» Task objective
Your copy should repeat each record exactly and contain none of the pictures.

» Provided material
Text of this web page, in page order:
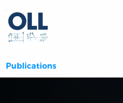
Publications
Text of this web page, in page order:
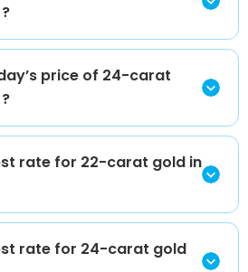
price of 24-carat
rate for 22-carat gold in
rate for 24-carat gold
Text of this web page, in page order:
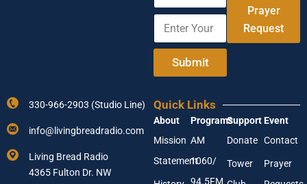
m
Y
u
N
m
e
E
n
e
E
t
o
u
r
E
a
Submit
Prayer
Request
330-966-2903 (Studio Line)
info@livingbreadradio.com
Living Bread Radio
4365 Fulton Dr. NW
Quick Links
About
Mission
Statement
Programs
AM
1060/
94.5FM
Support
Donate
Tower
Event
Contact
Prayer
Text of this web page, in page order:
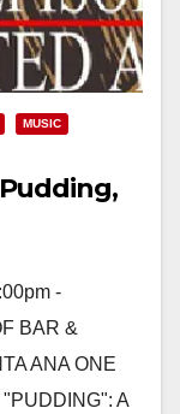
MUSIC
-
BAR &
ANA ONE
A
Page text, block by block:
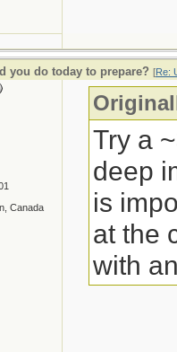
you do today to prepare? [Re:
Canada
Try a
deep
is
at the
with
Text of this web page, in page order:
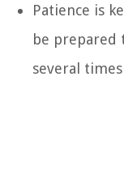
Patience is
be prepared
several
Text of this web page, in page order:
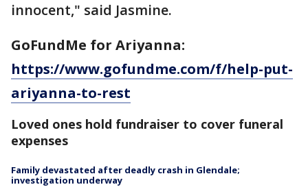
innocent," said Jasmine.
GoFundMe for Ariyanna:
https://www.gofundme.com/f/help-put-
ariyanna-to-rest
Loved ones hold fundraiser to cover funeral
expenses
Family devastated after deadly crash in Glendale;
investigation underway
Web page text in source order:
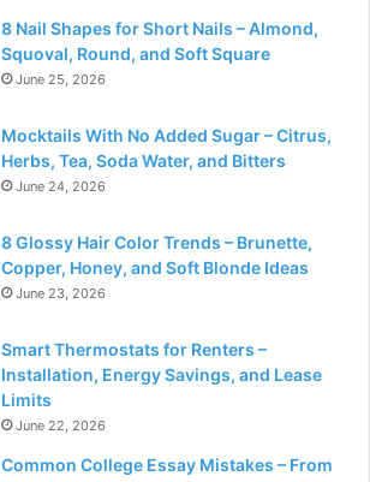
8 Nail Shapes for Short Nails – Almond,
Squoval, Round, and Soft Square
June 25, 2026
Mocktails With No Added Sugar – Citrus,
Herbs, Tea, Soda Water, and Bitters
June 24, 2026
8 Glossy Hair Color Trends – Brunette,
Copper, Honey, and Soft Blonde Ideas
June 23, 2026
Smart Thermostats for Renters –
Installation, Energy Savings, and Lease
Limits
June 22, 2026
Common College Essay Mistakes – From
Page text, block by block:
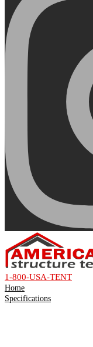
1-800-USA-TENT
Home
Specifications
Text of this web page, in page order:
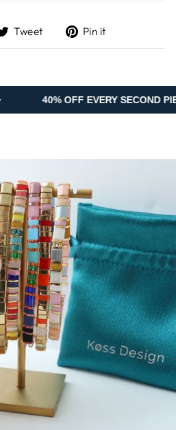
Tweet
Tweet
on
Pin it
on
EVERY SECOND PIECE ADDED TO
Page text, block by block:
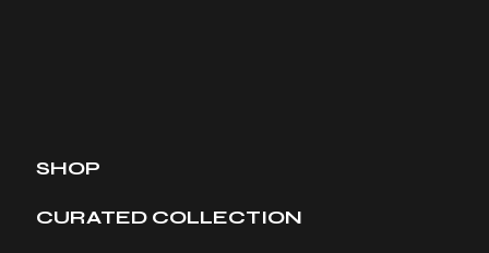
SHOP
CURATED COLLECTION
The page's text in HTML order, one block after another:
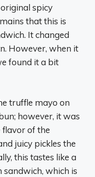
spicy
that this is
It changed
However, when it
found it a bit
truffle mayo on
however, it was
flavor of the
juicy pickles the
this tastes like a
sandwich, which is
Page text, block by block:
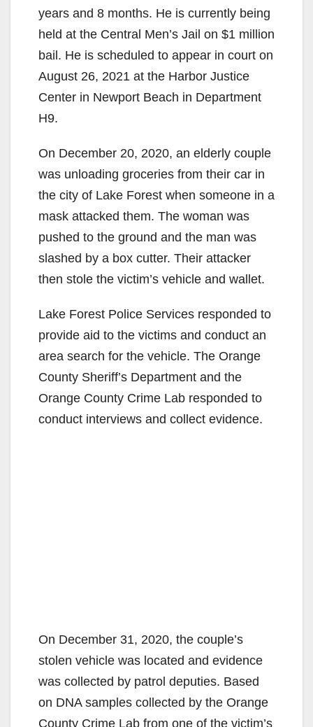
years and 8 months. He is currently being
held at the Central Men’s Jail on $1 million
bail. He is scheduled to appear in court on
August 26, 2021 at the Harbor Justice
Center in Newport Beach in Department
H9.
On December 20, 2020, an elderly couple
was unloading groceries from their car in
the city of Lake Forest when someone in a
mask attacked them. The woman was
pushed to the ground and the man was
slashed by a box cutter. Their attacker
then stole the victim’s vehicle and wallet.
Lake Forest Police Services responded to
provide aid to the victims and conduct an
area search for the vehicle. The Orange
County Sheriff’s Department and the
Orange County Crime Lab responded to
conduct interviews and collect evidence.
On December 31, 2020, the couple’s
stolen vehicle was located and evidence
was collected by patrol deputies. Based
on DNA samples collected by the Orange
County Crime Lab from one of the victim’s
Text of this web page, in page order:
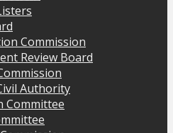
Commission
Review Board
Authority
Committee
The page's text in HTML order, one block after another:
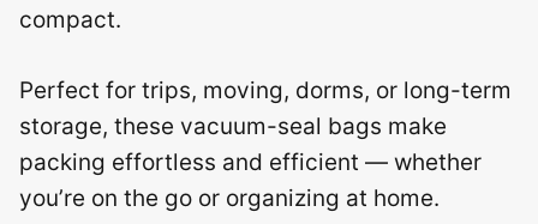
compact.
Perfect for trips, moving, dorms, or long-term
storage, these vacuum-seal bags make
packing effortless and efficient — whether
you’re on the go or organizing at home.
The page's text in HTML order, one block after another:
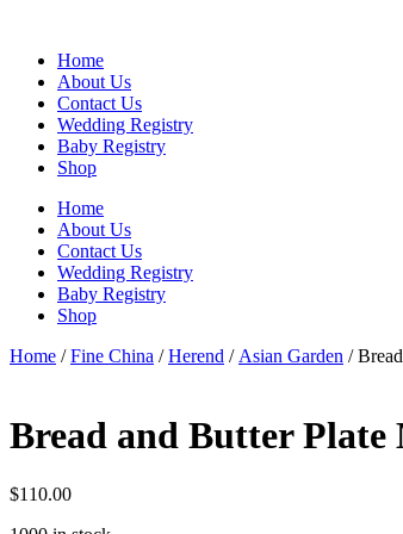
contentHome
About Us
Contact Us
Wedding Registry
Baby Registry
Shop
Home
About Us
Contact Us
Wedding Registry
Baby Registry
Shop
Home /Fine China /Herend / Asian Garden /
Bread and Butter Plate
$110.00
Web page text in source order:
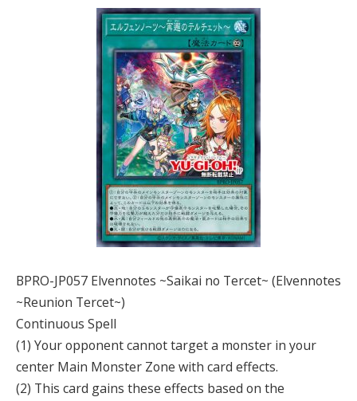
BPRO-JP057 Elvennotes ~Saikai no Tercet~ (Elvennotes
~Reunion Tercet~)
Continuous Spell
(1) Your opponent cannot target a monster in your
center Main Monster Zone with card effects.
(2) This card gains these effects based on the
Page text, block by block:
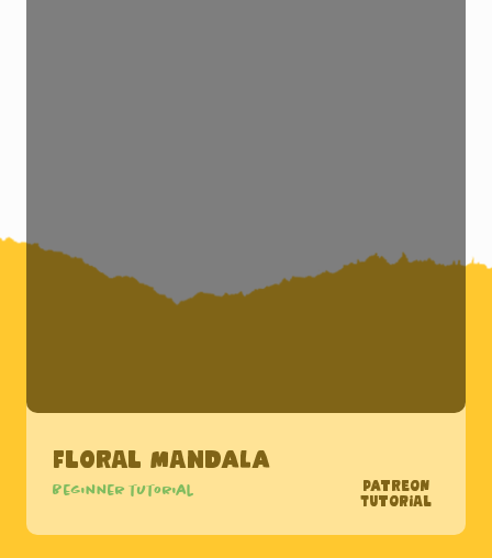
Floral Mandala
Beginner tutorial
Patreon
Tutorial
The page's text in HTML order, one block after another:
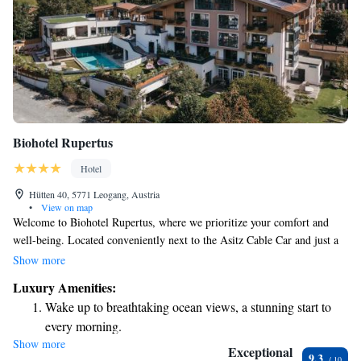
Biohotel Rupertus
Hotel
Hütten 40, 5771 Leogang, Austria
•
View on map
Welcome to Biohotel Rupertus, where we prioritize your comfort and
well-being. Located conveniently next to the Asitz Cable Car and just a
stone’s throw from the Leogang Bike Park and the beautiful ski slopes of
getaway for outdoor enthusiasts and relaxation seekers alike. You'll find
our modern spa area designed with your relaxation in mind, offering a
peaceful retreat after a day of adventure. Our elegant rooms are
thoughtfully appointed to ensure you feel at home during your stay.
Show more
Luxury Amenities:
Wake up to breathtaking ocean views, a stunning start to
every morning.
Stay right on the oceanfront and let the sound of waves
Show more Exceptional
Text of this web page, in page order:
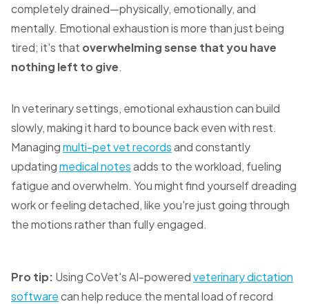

» Exercise output
Text of this web page, in page order:
Publications
Text of this web page, in page order:
price of 24-carat
rate for 22-carat gold in
rate for 24-carat gold
Text of this web page, in page order:
m
Y
u
N
m
e
E
n
e
E
t
o
u
r
E
a
Submit
Prayer
Request
330-966-2903 (Studio Line)
info@livingbreadradio.com
Living Bread Radio
4365 Fulton Dr. NW
Quick Links
About
Mission
Statement
Programs
AM
1060/
94.5FM
Support
Donate
Tower
Event
Contact
Prayer
Text of this web page, in page order:
MUSIC
-
BAR &
ANA ONE
A
Page text, block by block:
you do today to prepare? [Re:
Canada
Try a
deep
is
at the
with
Text of this web page, in page order:
Patience is
be prepared
several
Text of this web page, in page order:
innocent," said Jasmine.
GoFundMe for Ariyanna:
https://www.gofundme.com/f/help-put-
ariyanna-to-rest
Loved ones hold fundraiser to cover funeral
expenses
Family devastated after deadly crash in Glendale;
investigation underway
Web page text in source order:
8 Nail Shapes for Short Nails – Almond,
Squoval, Round, and Soft Square
June 25, 2026
Mocktails With No Added Sugar – Citrus,
Herbs, Tea, Soda Water, and Bitters
June 24, 2026
8 Glossy Hair Color Trends – Brunette,
Copper, Honey, and Soft Blonde Ideas
June 23, 2026
Smart Thermostats for Renters –
Installation, Energy Savings, and Lease
Limits
June 22, 2026
Common College Essay Mistakes – From
Page text, block by block:
1-800-USA-TENT
Home
Specifications
Text of this web page, in page order:
Tweet
Tweet
on
Pin it
on
EVERY SECOND PIECE ADDED TO
Page text, block by block:
SHOP
CURATED COLLECTION
The page's text in HTML order, one block after another:
spicy
that this is
It changed
However, when it
found it a bit
truffle mayo on
however, it was
flavor of the
juicy pickles the
this tastes like a
sandwich, which is
Page text, block by block:
years and 8 months. He is currently being
held at the Central Men’s Jail on $1 million
bail. He is scheduled to appear in court on
August 26, 2021 at the Harbor Justice
Center in Newport Beach in Department
H9.
On December 20, 2020, an elderly couple
was unloading groceries from their car in
the city of Lake Forest when someone in a
mask attacked them. The woman was
pushed to the ground and the man was
slashed by a box cutter. Their attacker
then stole the victim’s vehicle and wallet.
Lake Forest Police Services responded to
provide aid to the victims and conduct an
area search for the vehicle. The Orange
County Sheriff’s Department and the
Orange County Crime Lab responded to
conduct interviews and collect evidence.
On December 31, 2020, the couple’s
stolen vehicle was located and evidence
was collected by patrol deputies. Based
on DNA samples collected by the Orange
County Crime Lab from one of the victim’s
Text of this web page, in page order:
Commission
Review Board
Authority
Committee
The page's text in HTML order, one block after another:
compact.
Perfect for trips, moving, dorms, or long-term
storage, these vacuum-seal bags make
packing effortless and efficient — whether
you’re on the go or organizing at home.
The page's text in HTML order, one block after another:
contentHome
About Us
Contact Us
Wedding Registry
Baby Registry
Shop
Home
About Us
Contact Us
Wedding Registry
Baby Registry
Shop
Home /Fine China /Herend / Asian Garden /
Bread and Butter Plate
$110.00
Web page text in source order:
BPRO-JP057 Elvennotes ~Saikai no Tercet~ (Elvennotes
~Reunion Tercet~)
Continuous Spell
(1) Your opponent cannot target a monster in your
center Main Monster Zone with card effects.
(2) This card gains these effects based on the
Page text, block by block:
Floral Mandala
Beginner tutorial
Patreon
Tutorial
The page's text in HTML order, one block after another:
Biohotel Rupertus
Hotel
Hütten 40, 5771 Leogang, Austria
•
View on map
Welcome to Biohotel Rupertus, where we prioritize your comfort and
well-being. Located conveniently next to the Asitz Cable Car and just a
stone’s throw from the Leogang Bike Park and the beautiful ski slopes of
getaway for outdoor enthusiasts and relaxation seekers alike. You'll find
our modern spa area designed with your relaxation in mind, offering a
peaceful retreat after a day of adventure. Our elegant rooms are
thoughtfully appointed to ensure you feel at home during your stay.
Show more
Luxury Amenities:
Wake up to breathtaking ocean views, a stunning start to
every morning.
Stay right on the oceanfront and let the sound of waves
Show more Exceptional
Text of this web page, in page order:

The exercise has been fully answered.